Example of a crowdsourced time-sync video.

Different from conventional video comments, time-sync comments are synchronized with a video’s playback time. It provides a possibility for viewers who are watching the same video to share their watching experience and interact with each other. Latent features can be extracted from time-sync comments to provide more detailed information on user interests. For instance, viewers who wrote comments in nearby playback time positions are likely to have some kinds of similarity or association (e.g., like or dislike a specific video shot). Intuitively, those viewers can be categorized into the same group with implicit similar preferences. Moreover, a continuous bundle of time-sync comments can describe video contents to some extent.

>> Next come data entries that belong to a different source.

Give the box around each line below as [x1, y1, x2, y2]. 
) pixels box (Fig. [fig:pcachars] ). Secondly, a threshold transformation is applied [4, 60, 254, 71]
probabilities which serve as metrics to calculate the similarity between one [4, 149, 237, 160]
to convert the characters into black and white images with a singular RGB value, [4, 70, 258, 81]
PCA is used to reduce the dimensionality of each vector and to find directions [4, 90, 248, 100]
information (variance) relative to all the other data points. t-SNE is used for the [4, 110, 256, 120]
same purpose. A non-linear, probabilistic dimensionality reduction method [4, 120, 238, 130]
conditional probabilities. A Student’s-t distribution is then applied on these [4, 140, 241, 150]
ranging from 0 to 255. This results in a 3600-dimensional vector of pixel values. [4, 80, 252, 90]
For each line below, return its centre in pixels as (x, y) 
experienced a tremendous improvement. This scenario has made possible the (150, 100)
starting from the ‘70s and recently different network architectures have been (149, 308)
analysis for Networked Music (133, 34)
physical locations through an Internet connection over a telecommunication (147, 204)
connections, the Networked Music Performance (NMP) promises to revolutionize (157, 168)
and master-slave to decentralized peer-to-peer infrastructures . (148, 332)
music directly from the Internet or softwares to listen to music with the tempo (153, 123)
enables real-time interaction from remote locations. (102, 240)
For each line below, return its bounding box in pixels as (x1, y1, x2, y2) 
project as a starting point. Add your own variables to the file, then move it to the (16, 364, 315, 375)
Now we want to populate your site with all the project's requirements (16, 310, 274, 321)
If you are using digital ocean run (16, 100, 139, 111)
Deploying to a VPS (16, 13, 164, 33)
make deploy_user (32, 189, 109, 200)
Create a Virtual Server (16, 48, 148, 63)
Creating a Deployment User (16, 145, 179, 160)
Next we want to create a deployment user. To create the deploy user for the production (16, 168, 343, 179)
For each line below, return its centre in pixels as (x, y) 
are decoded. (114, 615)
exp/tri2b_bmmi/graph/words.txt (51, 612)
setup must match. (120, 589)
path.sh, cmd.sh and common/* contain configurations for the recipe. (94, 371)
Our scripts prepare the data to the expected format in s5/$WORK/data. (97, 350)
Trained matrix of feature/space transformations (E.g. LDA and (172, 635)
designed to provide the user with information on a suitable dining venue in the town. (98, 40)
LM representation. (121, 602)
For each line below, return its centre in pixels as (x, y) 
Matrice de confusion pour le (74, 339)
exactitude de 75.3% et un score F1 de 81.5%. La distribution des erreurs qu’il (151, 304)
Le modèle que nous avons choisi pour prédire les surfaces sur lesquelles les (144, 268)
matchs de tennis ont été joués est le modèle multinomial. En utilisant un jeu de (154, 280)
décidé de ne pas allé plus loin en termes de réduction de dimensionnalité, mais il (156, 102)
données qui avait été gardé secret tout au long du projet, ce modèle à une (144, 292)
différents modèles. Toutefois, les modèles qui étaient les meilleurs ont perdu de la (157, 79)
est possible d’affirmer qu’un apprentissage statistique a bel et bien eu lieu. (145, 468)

Such kind of information is useful for video recommendation to further improve user experience.

In this paper, we propose a new video recommendation algorithm for crowdsourced time-sync videos, which is called SACF (Semantic-Aware Collaborative Filtering). The basic idea of SACF is to exploit the temporal relationship between time-sync comments and video frames, and extract latent semantic representations of time-sync comments to provide more accurate video recommendation. Our proposed algorithm can model user preferences in the frame level. In summary, our main contributions in this paper can be listed as below:

  • We propose a novel video recommendation algorithm called SACF to improve the performance of crowdsourced time-sync videos. Our algorithm extends traditional video recommendation algorithms by embedding latent semantic representations extracted from TSCs.

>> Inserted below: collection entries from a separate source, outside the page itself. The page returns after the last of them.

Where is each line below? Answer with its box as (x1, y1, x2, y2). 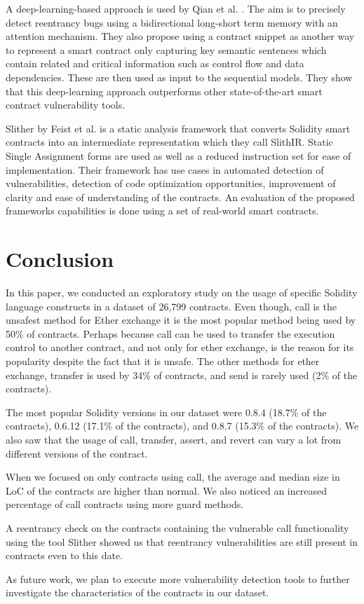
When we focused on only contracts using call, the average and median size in (6, 469, 340, 484)
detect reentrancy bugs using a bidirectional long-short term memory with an (6, 15, 338, 29)
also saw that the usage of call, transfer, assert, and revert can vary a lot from (6, 432, 342, 446)
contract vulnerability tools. (6, 97, 126, 112)
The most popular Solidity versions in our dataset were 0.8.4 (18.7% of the (6, 404, 327, 419)
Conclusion (6, 245, 114, 273)
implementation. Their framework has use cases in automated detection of (6, 162, 324, 177)
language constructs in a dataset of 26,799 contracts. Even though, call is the (6, 298, 337, 313)
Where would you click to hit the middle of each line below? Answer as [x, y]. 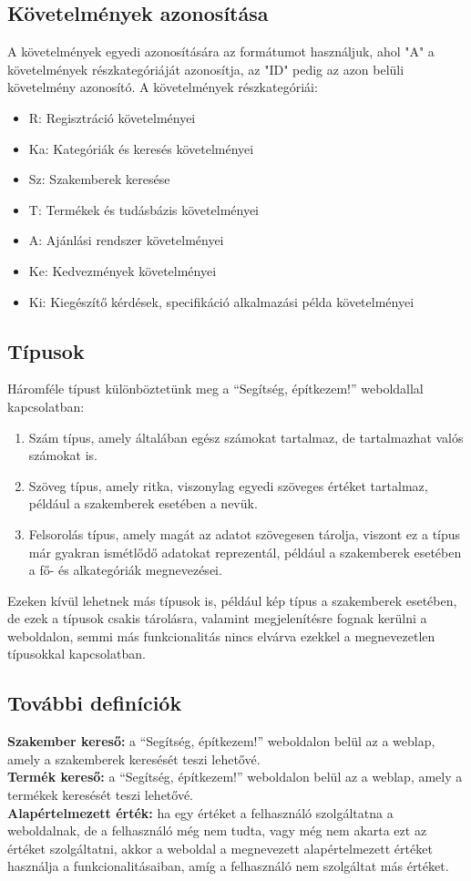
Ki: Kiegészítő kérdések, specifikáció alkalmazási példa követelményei [221, 301]
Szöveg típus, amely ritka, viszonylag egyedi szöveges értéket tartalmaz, [228, 485]
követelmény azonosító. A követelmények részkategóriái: [163, 87]
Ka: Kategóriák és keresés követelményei [141, 148]
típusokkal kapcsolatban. [77, 654]
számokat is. [63, 455]
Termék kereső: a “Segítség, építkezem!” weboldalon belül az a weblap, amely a [235, 777]
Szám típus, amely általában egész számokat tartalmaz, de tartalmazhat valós [246, 437]
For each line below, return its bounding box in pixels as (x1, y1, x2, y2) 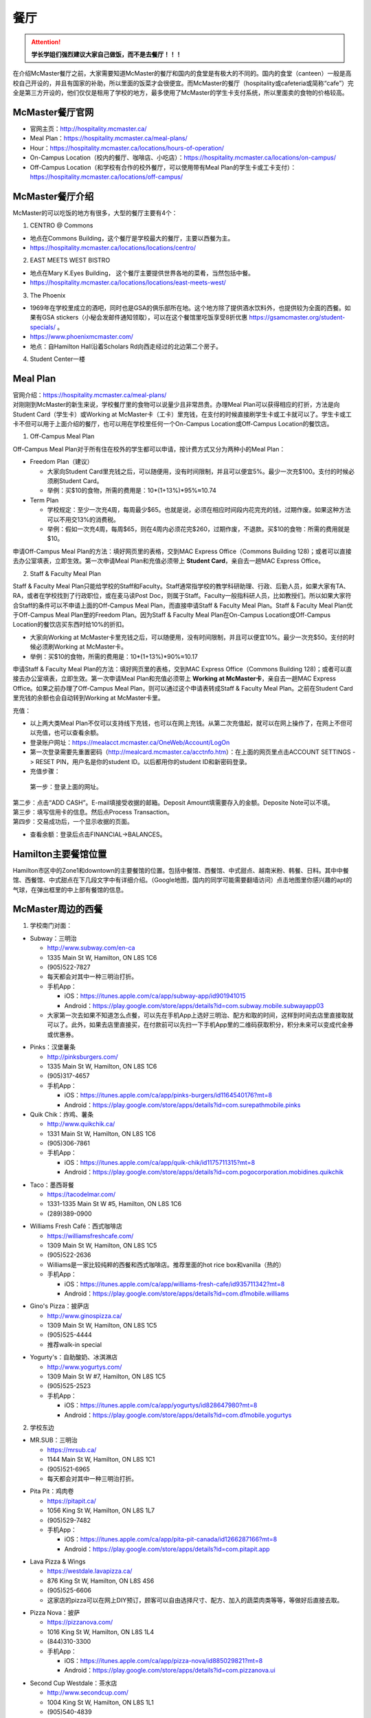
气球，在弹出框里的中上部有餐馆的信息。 (12, 885, 127, 893)
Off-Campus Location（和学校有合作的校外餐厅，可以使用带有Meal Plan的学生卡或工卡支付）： (30, 163, 297, 171)
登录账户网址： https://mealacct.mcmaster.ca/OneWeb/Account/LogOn (30, 738, 230, 746)
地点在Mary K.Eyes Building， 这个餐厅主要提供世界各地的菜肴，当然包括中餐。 (30, 269, 254, 277)
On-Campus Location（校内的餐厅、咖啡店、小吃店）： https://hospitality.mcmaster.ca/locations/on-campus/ (30, 153, 337, 161)
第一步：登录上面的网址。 (30, 783, 102, 791)
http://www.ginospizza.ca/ (47, 1311, 122, 1319)
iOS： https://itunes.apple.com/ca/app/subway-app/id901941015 (64, 992, 247, 1000)

  • To better utilize interaction patterns, we integrate all the representations with a multi-layer perceptron (MLP) model. By embedding extra semantic-aware information, our approach can easily achieve similar user and item interest filtering, and mitigate the cold-start problem.

  • We also validate our proposed algorithm using a real TSC dataset obtained from the BiliBili video website. The experiment results show that our algorithm significantly outperforms other baselines by up to 9.73% in HR@10 and 5.72% in NDCG@10.

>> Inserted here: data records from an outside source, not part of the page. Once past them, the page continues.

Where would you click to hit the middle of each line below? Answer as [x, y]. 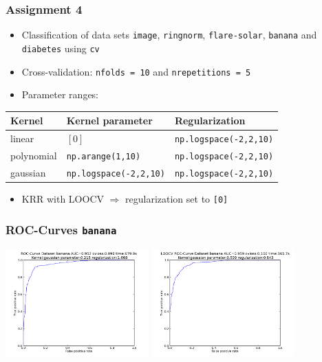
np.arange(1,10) [104, 157]
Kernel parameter [109, 121]
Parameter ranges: [60, 94]
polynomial [34, 156]
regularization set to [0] [177, 199]
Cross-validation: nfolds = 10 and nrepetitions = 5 [136, 71]
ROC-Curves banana [61, 229]
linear [22, 138]
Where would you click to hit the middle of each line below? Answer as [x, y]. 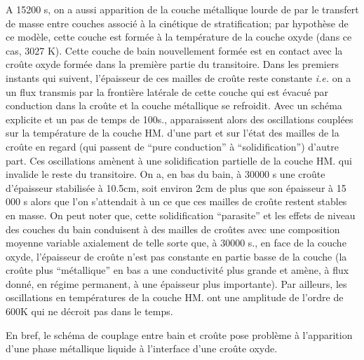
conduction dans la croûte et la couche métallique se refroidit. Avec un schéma [174, 105]
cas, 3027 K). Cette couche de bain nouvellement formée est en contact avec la [174, 50]
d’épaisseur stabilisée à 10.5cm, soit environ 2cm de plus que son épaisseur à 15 [176, 187]
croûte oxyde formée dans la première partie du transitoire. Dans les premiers [172, 64]
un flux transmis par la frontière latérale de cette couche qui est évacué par [167, 91]
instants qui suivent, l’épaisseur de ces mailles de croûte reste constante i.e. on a [178, 77]
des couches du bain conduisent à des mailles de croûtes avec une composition [173, 229]
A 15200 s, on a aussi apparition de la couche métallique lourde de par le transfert [182, 9]
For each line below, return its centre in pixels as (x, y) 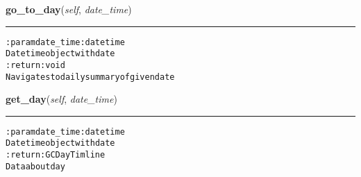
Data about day (35, 166)
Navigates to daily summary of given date (90, 77)
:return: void (35, 65)
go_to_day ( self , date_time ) (69, 9)
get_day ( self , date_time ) (61, 99)
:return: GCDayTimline (56, 155)
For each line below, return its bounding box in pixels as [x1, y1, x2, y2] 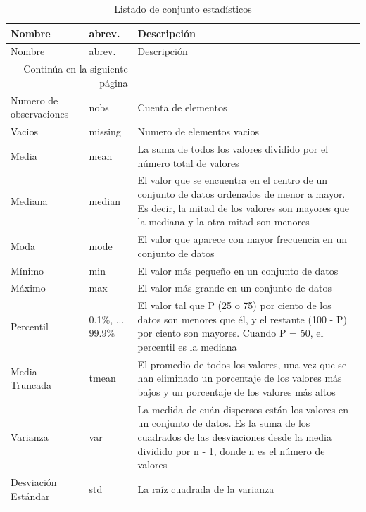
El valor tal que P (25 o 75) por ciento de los [137, 298, 332, 313]
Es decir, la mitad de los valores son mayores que [137, 200, 350, 215]
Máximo [11, 280, 46, 295]
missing [89, 124, 121, 139]
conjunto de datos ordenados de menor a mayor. [137, 187, 346, 201]
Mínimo [11, 263, 44, 277]
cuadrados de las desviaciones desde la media [137, 430, 332, 444]
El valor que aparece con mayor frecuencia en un [137, 232, 348, 246]
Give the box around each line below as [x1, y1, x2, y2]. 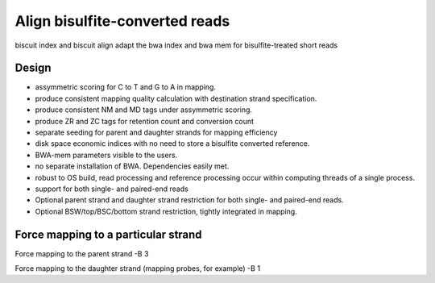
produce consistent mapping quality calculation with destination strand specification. [35, 94, 317, 103]
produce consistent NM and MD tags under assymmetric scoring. [35, 105, 253, 114]
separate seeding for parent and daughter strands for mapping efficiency [35, 127, 278, 137]
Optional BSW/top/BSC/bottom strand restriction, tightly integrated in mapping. [35, 206, 297, 216]
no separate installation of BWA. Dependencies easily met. [35, 161, 230, 171]
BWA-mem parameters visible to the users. [35, 150, 178, 160]
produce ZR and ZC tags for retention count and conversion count [35, 116, 254, 126]
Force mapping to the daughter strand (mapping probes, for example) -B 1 [14, 264, 261, 273]
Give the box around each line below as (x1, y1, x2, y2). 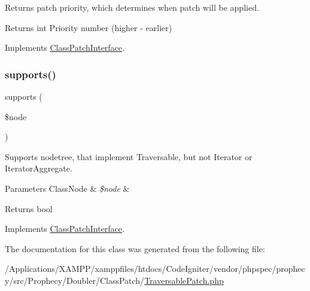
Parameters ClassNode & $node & (5, 182, 130, 194)
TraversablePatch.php (144, 274, 224, 286)
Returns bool (5, 202, 53, 215)
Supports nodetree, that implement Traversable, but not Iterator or (5, 150, 253, 163)
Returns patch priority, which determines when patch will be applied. (5, 1, 259, 13)
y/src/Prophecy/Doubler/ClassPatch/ (5, 274, 145, 286)
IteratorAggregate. (5, 162, 72, 174)
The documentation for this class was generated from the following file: (5, 242, 265, 255)
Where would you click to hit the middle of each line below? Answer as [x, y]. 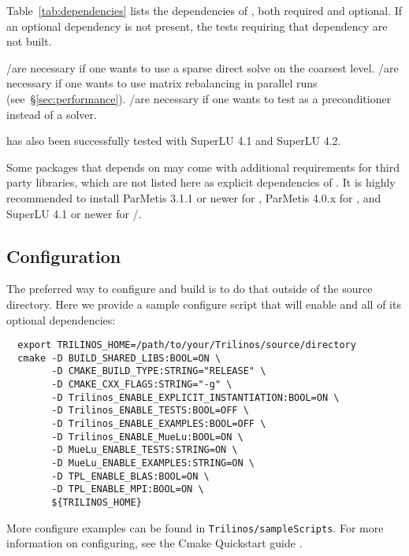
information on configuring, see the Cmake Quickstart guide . [154, 543]
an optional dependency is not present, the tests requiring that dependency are [197, 26]
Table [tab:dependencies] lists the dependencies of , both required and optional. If [204, 10]
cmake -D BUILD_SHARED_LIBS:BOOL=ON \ [119, 358]
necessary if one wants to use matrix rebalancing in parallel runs [162, 83]
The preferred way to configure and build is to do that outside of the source [190, 289]
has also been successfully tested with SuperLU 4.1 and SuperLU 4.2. [174, 141]
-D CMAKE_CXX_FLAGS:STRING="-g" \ [142, 385]
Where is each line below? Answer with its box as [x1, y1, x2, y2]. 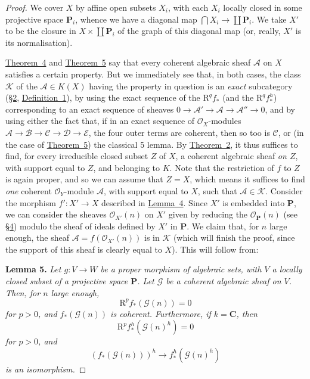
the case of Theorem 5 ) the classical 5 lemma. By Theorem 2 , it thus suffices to [5, 138, 298, 150]
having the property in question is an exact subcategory [89, 79, 293, 92]
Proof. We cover [5, 1, 64, 13]
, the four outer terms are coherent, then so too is [88, 126, 270, 138]
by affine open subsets [76, 1, 156, 13]
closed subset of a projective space [5, 275, 128, 287]
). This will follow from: [172, 243, 259, 255]
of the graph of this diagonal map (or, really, [117, 24, 281, 37]
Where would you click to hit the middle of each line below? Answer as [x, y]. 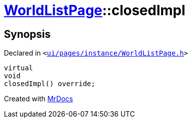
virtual [19, 68]
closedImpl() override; [50, 84]
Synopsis [27, 34]
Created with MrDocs [39, 99]
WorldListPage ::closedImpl [95, 10]
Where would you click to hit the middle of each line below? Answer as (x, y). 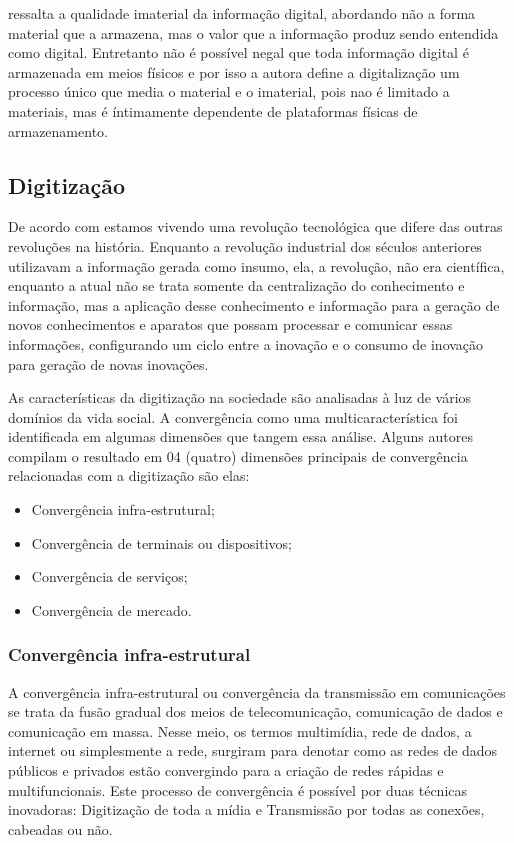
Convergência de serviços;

The rest of our paper is organized as follows: we first introduce the relevant work in Sect. 2. We describe the details of our algorithm in Sect. 3. The dataset and experiments are introduced in Sect. 4. Finally we conclude the whole paper and discuss our future work in Sect. 5.

2 Related Work

The topic of recommender systems has been extensively studied in the past years. He et al. [8], Koren et al. [13], Mnih and Salakhutdinov [19] have shown the excellent ability of matrix factorization model in the field of rating prediction problem. In addition to such classic research question, Top-K recommendation using implicit feedback are also worthy of attention. Hu et al. [9] and Rendle et al. [21] are the masterpieces of them. Moreover, in recent years, neural network models [29] have gained widespread attention because of their ability to easily fit multi-dimensional features and learn nonlinear relationships, which are concerned by Covington et al. [4] and He et al. [7].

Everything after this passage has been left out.